Texte intégral
Ordonnance n° 23/610
N° RG 23/00649 - N° Portalis DBVH-V-B7H-I3OF
J.L.D. NIMES
19 juin 2023
[S]
C/
LE PREFET DU VAR
COUR D'APPEL DE NÎMES
Cabinet du Premier Président
Ordonnance du 21 JUIN 2023
Nous, Mme Joëlle TORMOS, Conseillère la Cour d'Appel de NÎMES, conseiller désigné par le Premier Président de la Cour d'Appel de NÎMES pour statuer sur les appels des ordonnances des Juges des Libertés et de la Détention du ressort, rendues en application des dispositions des articles L 742-1 et suivants du Code de l'Entrée et du Séjour des Etrangers et du Droit de l'Asile (CESEDA), assisté de Mme Emmanuelle PRATX, Greffière,
Vu l'arrêté préfectoral portant obligation de quitter le territoire national en date du 19 juillet 2022 notifié le même jour, ayant donné lieu à une décision de placement en rétention en date du 20 mai 2023, notifiée le même jour à 17h35 concernant :
M. [E] [S]
né le 22 Septembre 1989 à [Localité 2] (TUNISIE)
de nationalité Tunisienne
Vu l'ordonnance en date du 22 mai 2023 rendue par le Juge des Libertés et de la Détention du Tribunal Judiciaire de Nîmes portant prolongation du maintien en rétention administrative de la personne désignée ci-dessus ;
Vu la requête reçue au Greffe du Juge des Libertés et de la Détention du Tribunal Judiciaire de Nîmes le 18 juin 2023 à 10h39, enregistrée sous le N°RG 23/3072 présentée par M. le Préfet du Var ;
Vu l'ordonnance rendue le 19 Juin 2023 à 15h58 par le Juge des Libertés et de la Détention du Tribunal de NÎMES sur seconde prolongation, qui a :
* Ordonné pour une durée maximale de 30 jours commençant à l'expiration du précédent délai de 28 jours déjà accordé, le maintien dans les locaux ne relevant pas de l'administration pénitentiaire, de M. [E] [S];
* Dit que la mesure de rétention prendra fin à l'expiration d'un délai de 30 jours à compter du 19 juin 2023 à 17h35,
Vu l'appel de cette ordonnance interjeté par Monsieur [E] [S] le 20 Juin 2023 à 11h53 ;
Vu l'absence du Ministère Public près la Cour d'appel de NIMES régulièrement avisé ;
Vu l'absence du Préfet du Var, régulièrement convoqué,
Vu l'assistance de Monsieur [J] [H] interprète en langue arabe inscrit sur la liste des experts de la cour d'appel de Nîmes,
Vu la comparution de Monsieur [E] [S], régulièrement convoqué ;
Vu la présence de Me Elsa LONGERON, avocat de Monsieur [E] [S] qui a été entendu en sa plaidoirie ;
MOTIFS
[E] [S], né le 12.09.1989 en Tunisie, de nationalité tunisienne expose être en France depuis un mois après avoir transité par l'Italie et l'Allemagne, que le 19 juillet 2022, un arrêté portant obligation de quitter le territoire lui a été notifié refusant un délai de départ volontaire et fixant le pays de destination avec une interdiction de retour sur le territoire français pour une durée de deux ans, qu'il a été transféré au CRA de [Localité 3] suivant une décision du 20 mai 2023 qui lui a été notifiée le même jour.

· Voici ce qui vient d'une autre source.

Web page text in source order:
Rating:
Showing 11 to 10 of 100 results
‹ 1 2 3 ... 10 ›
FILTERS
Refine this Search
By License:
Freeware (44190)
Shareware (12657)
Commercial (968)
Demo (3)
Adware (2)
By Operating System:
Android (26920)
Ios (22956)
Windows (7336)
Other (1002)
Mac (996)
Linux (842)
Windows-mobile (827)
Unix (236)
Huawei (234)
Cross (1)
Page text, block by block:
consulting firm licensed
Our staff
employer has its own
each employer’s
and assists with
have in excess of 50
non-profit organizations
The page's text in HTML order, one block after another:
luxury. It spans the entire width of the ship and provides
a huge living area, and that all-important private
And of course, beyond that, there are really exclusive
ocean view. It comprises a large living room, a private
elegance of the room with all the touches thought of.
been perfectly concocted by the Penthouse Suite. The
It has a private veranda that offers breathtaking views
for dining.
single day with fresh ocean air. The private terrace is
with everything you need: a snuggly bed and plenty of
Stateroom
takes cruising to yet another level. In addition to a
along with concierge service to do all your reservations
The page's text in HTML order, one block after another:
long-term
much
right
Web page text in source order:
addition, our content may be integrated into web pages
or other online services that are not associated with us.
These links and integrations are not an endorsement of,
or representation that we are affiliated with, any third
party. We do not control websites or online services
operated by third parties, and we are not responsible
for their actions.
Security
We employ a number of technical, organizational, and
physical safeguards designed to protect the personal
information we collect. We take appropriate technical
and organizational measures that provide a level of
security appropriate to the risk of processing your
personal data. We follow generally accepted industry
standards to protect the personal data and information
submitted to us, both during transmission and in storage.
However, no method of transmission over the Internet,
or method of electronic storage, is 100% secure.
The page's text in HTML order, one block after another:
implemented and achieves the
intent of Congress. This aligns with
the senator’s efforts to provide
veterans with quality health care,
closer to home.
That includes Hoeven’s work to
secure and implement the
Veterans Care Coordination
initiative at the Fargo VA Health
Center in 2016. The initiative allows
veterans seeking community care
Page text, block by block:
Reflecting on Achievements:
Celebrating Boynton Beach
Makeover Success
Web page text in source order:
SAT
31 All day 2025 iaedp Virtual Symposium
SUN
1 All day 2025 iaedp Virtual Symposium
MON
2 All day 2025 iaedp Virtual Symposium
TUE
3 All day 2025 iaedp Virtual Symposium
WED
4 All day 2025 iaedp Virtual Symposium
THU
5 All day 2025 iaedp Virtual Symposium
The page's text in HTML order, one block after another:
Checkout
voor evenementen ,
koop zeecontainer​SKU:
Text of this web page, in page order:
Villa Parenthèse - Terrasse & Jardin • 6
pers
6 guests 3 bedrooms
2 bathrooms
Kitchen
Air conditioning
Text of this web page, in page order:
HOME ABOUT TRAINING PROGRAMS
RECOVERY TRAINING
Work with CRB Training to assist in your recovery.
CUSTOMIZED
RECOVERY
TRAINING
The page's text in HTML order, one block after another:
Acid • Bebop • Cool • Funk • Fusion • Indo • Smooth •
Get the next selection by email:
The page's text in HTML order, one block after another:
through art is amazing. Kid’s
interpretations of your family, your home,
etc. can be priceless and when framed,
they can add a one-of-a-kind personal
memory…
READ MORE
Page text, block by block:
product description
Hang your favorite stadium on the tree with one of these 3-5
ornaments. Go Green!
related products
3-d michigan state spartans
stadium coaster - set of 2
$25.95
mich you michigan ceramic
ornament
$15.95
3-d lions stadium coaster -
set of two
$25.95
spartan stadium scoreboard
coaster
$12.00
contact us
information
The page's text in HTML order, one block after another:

Le préfet des Bouches du Rhône a saisi le juge des liberté et de la détention par requête enregistrée le 18 juin 2023.
Par ordonnance rendue le 19 juin 2023 je juge des libertés et de la détention du tribunal judiciaire de Nîmes a ordonné le maintien de [V] [F] au centre de rétention administrative de [Localité 3] pour une durée de 30 jours commençant à compter de l'expiration du délai de 28 jours précédemment accordé en application des dispositions de l'article L742-4 du CESEDA.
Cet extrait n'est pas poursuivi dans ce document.